Data items
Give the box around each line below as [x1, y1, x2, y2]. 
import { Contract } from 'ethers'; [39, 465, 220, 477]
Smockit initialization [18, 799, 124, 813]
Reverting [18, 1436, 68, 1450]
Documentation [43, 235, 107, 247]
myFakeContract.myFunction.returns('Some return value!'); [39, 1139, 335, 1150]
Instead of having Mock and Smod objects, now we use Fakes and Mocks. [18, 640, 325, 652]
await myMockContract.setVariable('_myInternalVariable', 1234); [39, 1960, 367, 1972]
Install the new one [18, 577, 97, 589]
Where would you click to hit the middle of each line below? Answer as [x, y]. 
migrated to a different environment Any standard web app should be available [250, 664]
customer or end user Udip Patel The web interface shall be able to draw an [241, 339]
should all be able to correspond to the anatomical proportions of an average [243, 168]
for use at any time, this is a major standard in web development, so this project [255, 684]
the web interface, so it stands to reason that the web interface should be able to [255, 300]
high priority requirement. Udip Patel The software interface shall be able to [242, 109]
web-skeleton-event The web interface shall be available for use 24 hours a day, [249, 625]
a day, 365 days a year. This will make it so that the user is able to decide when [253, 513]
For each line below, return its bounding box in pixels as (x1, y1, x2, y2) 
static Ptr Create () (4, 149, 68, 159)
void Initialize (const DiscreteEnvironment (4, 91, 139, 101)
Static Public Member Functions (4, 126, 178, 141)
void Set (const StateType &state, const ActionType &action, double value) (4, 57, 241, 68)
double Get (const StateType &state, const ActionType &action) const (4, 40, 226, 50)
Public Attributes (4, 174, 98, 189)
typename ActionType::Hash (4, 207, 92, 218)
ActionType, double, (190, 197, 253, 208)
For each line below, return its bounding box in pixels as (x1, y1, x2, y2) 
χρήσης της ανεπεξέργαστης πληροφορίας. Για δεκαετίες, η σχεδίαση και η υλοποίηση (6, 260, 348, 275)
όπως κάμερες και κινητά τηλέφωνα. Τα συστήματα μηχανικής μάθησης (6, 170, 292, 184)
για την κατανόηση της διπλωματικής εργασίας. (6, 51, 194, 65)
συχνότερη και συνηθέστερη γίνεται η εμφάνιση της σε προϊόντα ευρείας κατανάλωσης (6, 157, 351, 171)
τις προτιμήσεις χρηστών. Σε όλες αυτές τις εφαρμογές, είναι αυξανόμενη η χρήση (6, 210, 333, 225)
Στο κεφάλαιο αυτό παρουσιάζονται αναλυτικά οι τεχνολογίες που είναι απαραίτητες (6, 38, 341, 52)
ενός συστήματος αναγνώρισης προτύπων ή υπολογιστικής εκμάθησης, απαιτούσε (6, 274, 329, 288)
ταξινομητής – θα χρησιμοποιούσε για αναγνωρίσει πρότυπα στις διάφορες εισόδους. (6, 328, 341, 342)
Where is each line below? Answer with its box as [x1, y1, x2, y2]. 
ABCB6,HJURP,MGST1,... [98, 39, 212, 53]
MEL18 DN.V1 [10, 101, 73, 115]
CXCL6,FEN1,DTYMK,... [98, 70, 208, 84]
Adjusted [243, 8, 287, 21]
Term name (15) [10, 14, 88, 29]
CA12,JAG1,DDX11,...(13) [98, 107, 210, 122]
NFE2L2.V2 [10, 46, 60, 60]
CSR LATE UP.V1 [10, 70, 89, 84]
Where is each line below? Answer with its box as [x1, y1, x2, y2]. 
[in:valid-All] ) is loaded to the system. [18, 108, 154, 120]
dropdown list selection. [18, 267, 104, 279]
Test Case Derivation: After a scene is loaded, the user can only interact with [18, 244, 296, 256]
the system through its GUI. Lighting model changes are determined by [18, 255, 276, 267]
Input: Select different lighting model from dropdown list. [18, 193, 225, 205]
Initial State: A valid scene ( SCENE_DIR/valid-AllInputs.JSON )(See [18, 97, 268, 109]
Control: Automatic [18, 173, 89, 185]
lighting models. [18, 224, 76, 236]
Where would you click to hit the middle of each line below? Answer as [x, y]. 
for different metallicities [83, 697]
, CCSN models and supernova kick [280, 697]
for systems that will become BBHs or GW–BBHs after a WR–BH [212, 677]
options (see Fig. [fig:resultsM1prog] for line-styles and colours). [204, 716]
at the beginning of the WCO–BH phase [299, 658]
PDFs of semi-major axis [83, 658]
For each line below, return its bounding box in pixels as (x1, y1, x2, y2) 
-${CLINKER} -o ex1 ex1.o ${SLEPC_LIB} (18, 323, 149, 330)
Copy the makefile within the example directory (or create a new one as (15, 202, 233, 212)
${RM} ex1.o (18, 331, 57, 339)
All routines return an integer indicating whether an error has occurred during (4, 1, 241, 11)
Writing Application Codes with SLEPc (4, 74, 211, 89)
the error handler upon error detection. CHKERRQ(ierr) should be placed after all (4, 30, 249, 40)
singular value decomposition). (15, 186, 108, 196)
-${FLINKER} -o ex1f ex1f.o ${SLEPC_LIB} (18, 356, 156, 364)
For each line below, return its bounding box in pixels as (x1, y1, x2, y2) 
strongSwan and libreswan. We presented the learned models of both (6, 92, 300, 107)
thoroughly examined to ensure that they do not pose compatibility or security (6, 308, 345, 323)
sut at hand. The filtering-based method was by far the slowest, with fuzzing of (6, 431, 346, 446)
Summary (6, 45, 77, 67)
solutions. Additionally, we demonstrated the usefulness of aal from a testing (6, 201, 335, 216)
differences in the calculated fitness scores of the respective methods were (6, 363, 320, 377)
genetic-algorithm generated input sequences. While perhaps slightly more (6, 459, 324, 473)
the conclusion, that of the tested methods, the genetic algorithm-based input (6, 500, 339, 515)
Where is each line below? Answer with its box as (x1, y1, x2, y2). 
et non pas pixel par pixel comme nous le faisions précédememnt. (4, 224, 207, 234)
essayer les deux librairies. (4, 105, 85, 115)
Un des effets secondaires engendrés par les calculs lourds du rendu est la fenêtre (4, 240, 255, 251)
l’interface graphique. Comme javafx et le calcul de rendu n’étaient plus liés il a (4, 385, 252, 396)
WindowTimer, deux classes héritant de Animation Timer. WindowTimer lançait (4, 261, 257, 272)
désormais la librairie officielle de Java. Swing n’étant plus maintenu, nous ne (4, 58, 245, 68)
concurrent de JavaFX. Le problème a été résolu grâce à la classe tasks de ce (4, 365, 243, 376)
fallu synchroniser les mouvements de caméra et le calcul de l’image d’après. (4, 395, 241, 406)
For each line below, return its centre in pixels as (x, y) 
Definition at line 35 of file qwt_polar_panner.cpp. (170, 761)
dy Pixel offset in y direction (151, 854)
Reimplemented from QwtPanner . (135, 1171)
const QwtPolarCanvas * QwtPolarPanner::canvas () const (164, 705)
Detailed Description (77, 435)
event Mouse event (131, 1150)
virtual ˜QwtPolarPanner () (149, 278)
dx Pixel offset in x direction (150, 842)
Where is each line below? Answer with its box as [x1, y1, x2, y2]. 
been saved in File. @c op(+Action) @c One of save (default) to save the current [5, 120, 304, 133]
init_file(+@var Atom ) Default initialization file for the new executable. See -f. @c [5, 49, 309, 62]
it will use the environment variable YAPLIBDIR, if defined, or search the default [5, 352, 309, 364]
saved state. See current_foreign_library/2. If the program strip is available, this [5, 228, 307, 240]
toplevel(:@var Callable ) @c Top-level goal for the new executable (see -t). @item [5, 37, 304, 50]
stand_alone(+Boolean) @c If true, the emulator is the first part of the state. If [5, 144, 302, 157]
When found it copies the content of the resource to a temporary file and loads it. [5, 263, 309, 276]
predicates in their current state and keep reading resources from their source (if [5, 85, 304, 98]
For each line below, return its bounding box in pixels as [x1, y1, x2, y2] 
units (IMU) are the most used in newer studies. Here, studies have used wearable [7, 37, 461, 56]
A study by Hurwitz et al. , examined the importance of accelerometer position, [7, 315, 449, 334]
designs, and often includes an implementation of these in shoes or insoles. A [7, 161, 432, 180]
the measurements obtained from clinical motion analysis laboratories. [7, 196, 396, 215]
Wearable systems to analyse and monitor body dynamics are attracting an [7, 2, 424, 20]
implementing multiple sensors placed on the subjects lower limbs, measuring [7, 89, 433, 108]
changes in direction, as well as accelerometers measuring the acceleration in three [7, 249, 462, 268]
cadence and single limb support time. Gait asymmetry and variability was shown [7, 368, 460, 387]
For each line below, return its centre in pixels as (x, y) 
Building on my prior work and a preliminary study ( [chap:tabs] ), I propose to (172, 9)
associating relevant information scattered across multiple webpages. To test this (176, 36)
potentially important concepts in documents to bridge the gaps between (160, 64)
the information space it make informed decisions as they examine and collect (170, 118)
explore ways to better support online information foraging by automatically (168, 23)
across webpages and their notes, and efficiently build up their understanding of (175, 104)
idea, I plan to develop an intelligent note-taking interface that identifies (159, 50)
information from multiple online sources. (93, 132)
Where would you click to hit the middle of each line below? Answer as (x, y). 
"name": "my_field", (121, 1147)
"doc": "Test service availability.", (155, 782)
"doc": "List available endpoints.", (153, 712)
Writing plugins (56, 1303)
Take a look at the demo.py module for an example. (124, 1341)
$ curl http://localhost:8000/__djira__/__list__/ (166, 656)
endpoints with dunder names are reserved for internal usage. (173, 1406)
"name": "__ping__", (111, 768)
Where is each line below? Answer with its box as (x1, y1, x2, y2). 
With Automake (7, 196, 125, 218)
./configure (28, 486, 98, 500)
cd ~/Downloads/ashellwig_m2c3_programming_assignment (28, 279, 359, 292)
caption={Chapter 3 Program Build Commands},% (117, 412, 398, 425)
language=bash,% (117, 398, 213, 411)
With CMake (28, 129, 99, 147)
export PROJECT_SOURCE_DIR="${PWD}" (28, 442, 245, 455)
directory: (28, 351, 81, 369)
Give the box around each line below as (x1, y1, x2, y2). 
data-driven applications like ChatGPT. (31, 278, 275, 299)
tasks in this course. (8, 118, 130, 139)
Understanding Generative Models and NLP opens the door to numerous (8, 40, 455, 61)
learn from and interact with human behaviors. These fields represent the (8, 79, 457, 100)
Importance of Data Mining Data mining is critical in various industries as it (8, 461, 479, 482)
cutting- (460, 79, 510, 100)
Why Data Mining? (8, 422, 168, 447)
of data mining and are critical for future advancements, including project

Task description -
Working from the records above, write out verbatim only the lines from the line containing "pixels as [x1, y1, x2, y2]" through the line containing "A study by Hurwitz".

Answer section -
For each line below, return its bounding box in pixels as [x1, y1, x2, y2] 
units (IMU) are the most used in newer studies. Here, studies have used wearable [7, 37, 461, 56]
A study by Hurwitz et al. , examined the importance of accelerometer position, [7, 315, 449, 334]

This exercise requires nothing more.